Writing in the paper, Jacob Rees-Mogg had warned Rishi Sunak not to block a return for Johnson in a safe seat, as doing so would “shatter party unity”. Hahahahahaha! Nice one, Jacob! These parody right-wing comedians are great, aren’t they?

Another Johnson ally, Sir James Duddridge, tweeted: “Why not go the full way, put Boris in the stocks and provide rotten food to throw at him.” Well, sure, it’s a nice idea. Let’s give it a try.

But there has even been talk of Johnson starting his own party, though I can’t help thinking that’s what got him into this mess in the first place. The ghost of partygate refuses to go away, as video emerged this week of a Christmas lockdown party at Conservative Campaign Headquarters, with attendees drinking, dancing and mocking the lockdown laws. The police will now be reviewing the video and issuing Fixed Penalty Notices, mainly for the partygoers’ clothing choices.

However, many of the participants have already been suitably punished, with MBEs, OBEs and peerages.
The prime minster, Rishi Sunak, had demonstrated his usual level of leadership and didn’t turn up to the vote on the privileges committee report, saying that he was busy elsewhere. Reports suggest that he had a prior commitment to get his inside-leg measured for his first big-boy trousers.
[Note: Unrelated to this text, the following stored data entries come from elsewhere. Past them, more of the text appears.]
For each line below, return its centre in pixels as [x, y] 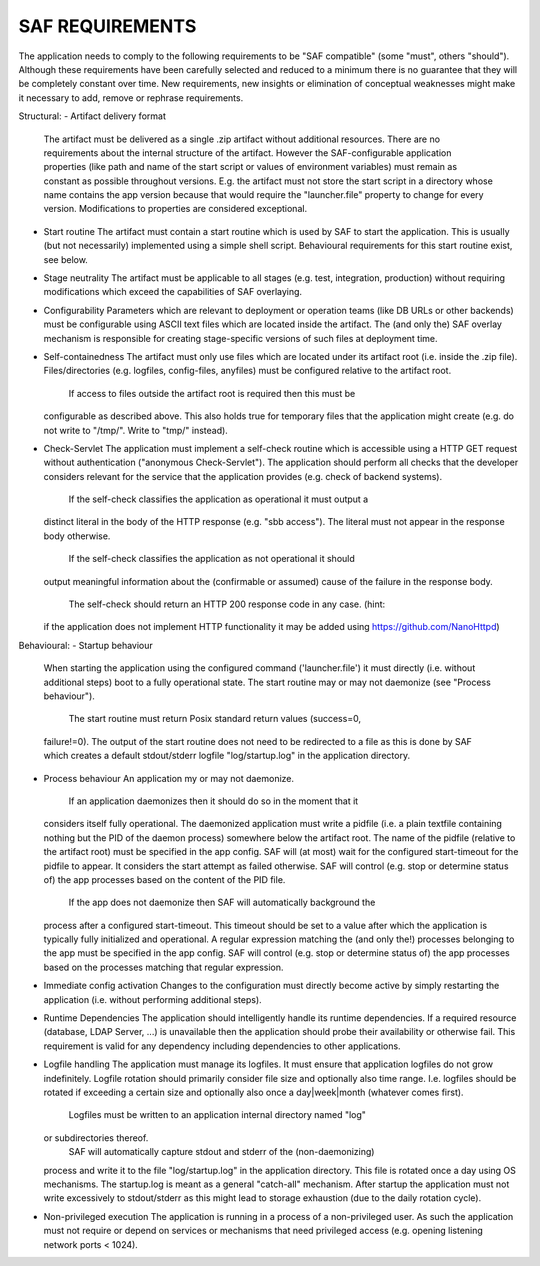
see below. [66, 259]
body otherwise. [77, 536]
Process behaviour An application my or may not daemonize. [169, 778]
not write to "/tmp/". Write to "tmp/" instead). [136, 430]
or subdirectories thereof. [96, 1137]
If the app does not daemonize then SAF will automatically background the [222, 902]
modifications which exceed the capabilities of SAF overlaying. [173, 292]
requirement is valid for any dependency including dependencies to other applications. [222, 1046]

Sunak was, however, obliged to turn up for Prime Minister’s Questions later in the week, when Johnson’s reputation was the hapless victim of a drive-by shooting, after Scottish SNP leader Stephen Flynn asking whether Sunak had “taken his honesty lessons from Boris Johnson”. With the Speaker rebuking Flynn for using Johnson’s name to imply that anyone may be misleading the house, I think this means that no-one is ever allowed to mention Johnson in the Commons again.

Meanwhile Sunak was doing his best to show his commitment to AI (Artificial Ignorance). Pressed by Keir Starmer on the rapidly increasing cost of mortgages, Sunak suggested that the best way to help home-owners was to tackle inflation. There seems to be a disconnect in his AI circuits as he doesn’t seem to recognise that the only tool being used to tackle inflation - increasing interest rates - is precisely the problem.

He returned to the same theme two days later. “You know what the biggest tax cut that this government could deliver for you and for everyone else is? To halve inflation. That is a massive tax cut, because it is inflation right now that is making everyone poor,” he said. “And that is why we going to make you even poorer,” he didn’t add, “by putting up interest rates so that you pay for the mess we’ve created. Don’t worry about me, though: my hedge funds will do really well out of the inevitable recession we’re causing!”

Of course not. What he actually said was: “I’m here to tell you that I am totally, 100% on it.” Yes, it sounds like it. And whatever he’s on, can I get some? “And it is going to be OK,” he continued, “and we are going to get through this.” Aww, that’s nice. I feel better already. Now, what practical help are you actually offering? Er, Rishi? Where are you going in that helicopter?